→ **EXCERPTED DATA**

****************

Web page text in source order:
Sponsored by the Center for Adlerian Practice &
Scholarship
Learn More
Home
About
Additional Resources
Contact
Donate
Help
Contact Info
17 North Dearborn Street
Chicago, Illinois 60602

****************

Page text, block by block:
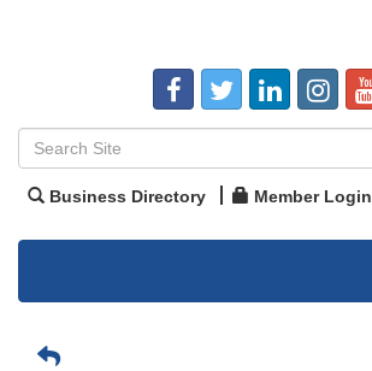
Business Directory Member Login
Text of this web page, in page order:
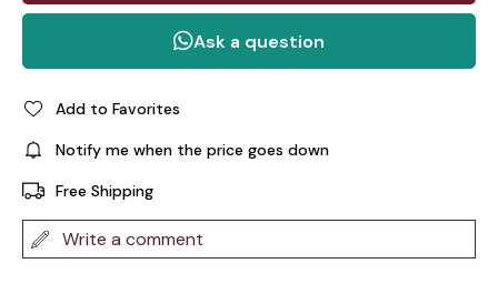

****************

→ **BRIEF**
Leaving every picture aside, reproduce exactly the lines above from the one with "Page text, block" up to and including the one with "Text of this", and no others.

→ **SOLUTION TO THE PROBLEM**
Page text, block by block:
Business Directory Member Login
Text of this web page, in page order:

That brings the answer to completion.